The 30-year OCP campaign has successfully ended the blight of river blindness in West Africa. When it began, about 10% of the population in high-impact regions were completely blind and 30% had severe visual disorders. No question, OCP has been a huge success in terms of its achievements in eliminating onchocerciasis as an important public-health problem throughout much of West Africa and by contributing to development in the 11 OCP countries. Moreover, OCP has been a model of effective partnership over a long-standing period. The OCP program has prevented 600,000 cases of blindness, spared 18 million children the risk of onchocerciasis, and largely eliminated the incalculable, centuries-old burden of incessant itching and disfigurement. Disease control has opened vast tracts of the best farmland in the region. Over 25 million hectares have been made safe for cultivation and settlement. By preventing and treating onchocerciasis morbidity, OCP has added roughly 10 million person-years of labour to the economies of 11 countries in West Africa.

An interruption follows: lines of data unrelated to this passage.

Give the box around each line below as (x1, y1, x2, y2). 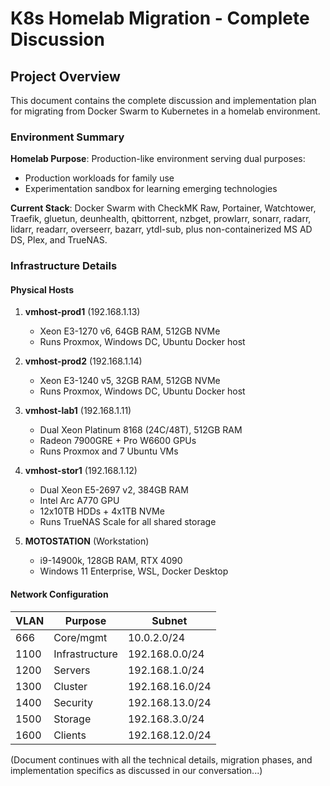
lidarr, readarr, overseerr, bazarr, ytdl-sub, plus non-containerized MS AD (10, 223, 313, 236)
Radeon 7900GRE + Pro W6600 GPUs (39, 435, 197, 447)
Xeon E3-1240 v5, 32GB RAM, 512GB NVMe (39, 375, 221, 387)
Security (53, 695, 93, 709)
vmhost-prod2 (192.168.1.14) (24, 355, 143, 367)
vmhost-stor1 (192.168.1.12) (24, 465, 138, 477)
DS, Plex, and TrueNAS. (10, 234, 108, 246)
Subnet (151, 613, 188, 627)
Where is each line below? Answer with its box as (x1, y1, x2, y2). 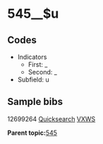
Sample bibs (7, 96, 63, 108)
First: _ (28, 60, 48, 69)
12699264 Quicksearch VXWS (7, 114, 96, 123)
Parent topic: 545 (7, 128, 58, 137)
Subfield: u (17, 75, 49, 84)
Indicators (17, 52, 47, 61)
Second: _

At the beginning of 1996, a new programme (APOC: African Programme for Onchocerciasis Control) was instigated to organise treatment with ivermectin outside the OPC countries. Angola, Burundi, Cameroon, C.A.R., Chad, Congo (Brazzaville), Democratic Republic of Congo (Kin.), Equatorial Guinea, Ethiopia, Gabon, Kenya, Liberia, Malawi, Mozambique, Nigeria, Rwanda, Sudan, Tanzania and Uganda are the 19 countries participating in this project, which will probably take 12 years to complete. Ivermectin is an important microfilaricidal agent. It was tested on a large scale in the onchocerciasis chemotherapy project. In endemic regions, however, the annual free administration (mass therapy) cannot ensure interruption of transmission. This may be achieved by giving the product more frequently. Suitable epidemiological techniques are being developed: REMO ("rapid epidemiological mapping of onchocerciasis") and REA ("rapid epidemiological assessment"). In respect of the provision of medication, there is close co-operation with the various governments and several NGOs (including the Christoffel Mission for the Blind, Helen Keller International, Carter Centre Global 2000, International Eye Foundation, Organisation pour la Prévention de la Cécité, Sightsavers).

The Onchocerciasis Elimination Programme in the Americas (OEPA) was instituted in 1993. It is based on treatment with ivermectin. Six endemic countries are at present involved in the programme, which will run until ± 2008.